A company announces it might dump 20,000 BTC, and investors cheer. That tells you everything about where this market is: the fear of no plan was worse than the plan to sell. Meanwhile, ETF inflows just snapped a 10-day outflow streak with $221.7 million, whales accumulated 270,000 BTC near $59,000, and Bitcoin sits at $62,400 on a quiet Independence Day.
The market is healing. The question is whether it’s healing fast enough.
The Strategy Paradox: Why Selling = Bullish
Let’s break down why a Bitcoin sell announcement was treated as good news, because the logic matters.
Strategy’s new Digital Credit Capital Framework, disclosed in a June 29 8-K filing, authorizes:
| Component | Amount |
|---|---|
| Bitcoin monetization program | Up to $1.25B (~20,000 BTC) |
| Preferred stock buyback | $1B |
| Common stock buyback | $1B |
| Cash reserve target | $2.55B |
The 20,000 BTC represents just 2.5% of Strategy’s 843,706 BTC holdings. The purpose: fund dividends on STRC (whose interest rate climbed from 9% to 12% in a year), service debt, and buy back shares. Saylor countered that Strategy is still a net accumulator — 175,000 BTC purchased in 2026 versus a single 32-coin sale in late May.

Here’s why the market loved it:
Before the framework: Strategy’s mNAV was below 1.0. The company was worth less than its Bitcoin.

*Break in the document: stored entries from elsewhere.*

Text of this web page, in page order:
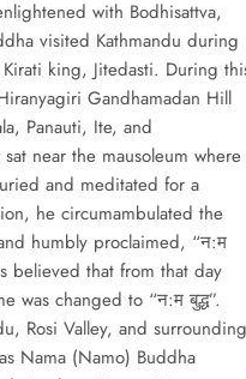
with Bodhisattva,
visited Kathmandu during
king, Jitedasti. During
Gandhamadan Hill
Panauti, Ite, and
near the mausoleum where
and meditated for a
he circumambulated the
humbly proclaimed, “न:म
believed that from that day
was changed to “न:म बुद्ध”.
Rosi Valley, and surrounding
Nama (Namo) Buddha
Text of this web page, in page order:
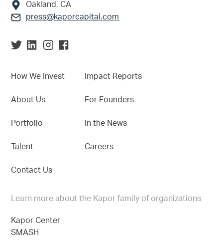
Oakland, CA
press@kaporcapital.com
How We Invest
About Us
Portfolio
Talent
Contact Us
Impact Reports
For Founders
In the News
Careers
Learn more about the Kapor family of organizations
Kapor Center
SMASH
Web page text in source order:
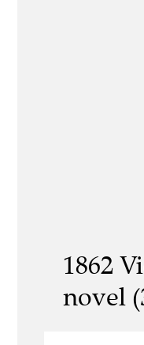
1862
novel
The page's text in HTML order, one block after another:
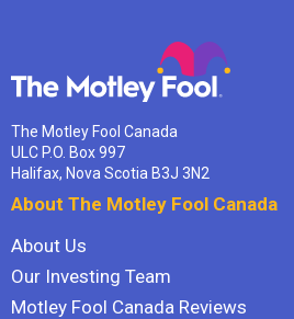
The Motley Fool Canada
ULC P.O. Box 997
Halifax, Nova Scotia B3J 3N2
About The Motley Fool Canada
About Us
Our Investing Team
Motley Fool Canada Reviews

Investors were terrified that debt obligations would force unplanned, unlimited selling at the worst possible time. The uncertainty was the problem.

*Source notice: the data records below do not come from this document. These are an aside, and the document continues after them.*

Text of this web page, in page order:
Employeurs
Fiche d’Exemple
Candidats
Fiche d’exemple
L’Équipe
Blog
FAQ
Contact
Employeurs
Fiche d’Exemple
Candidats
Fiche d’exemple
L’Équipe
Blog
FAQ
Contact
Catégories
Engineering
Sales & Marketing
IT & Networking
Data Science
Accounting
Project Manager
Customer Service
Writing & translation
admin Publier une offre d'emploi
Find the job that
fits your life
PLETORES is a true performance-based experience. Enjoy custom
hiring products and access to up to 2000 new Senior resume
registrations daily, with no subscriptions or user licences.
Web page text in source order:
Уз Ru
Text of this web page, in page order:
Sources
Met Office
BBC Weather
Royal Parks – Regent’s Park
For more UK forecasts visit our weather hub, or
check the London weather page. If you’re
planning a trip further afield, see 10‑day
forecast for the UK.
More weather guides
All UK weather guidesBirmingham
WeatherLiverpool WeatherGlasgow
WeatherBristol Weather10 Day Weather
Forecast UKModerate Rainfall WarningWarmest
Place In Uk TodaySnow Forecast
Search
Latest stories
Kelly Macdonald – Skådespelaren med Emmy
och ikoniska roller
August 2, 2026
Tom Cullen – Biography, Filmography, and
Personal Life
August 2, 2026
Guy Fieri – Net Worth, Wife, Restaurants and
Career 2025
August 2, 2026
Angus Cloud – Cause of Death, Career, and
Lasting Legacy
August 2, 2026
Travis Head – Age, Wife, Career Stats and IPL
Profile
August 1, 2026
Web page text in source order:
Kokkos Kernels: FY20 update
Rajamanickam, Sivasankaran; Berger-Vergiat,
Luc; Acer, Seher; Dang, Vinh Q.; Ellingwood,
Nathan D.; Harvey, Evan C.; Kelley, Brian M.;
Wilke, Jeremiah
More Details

After the framework: There’s a cap (20,000 BTC). There’s a purpose (capital management). There’s a reserve ($2.55B covering ~17 months of obligations). The uncertainty is gone. Controlled, planned selling beats panic selling every time.
JPMorgan warns that the sale option “introduces two-way risk” and recommends expanding the reserve to 24–36 months. Fair point. But the market’s reaction tells you what it actually feared: not that Strategy would sell, but that Strategy had no plan.
Strategy now accounts for about 70% of total net digital asset purchases so far this year and owns roughly 4% of all Bitcoin in existence. Love or hate the model, it’s systemically important to the crypto market.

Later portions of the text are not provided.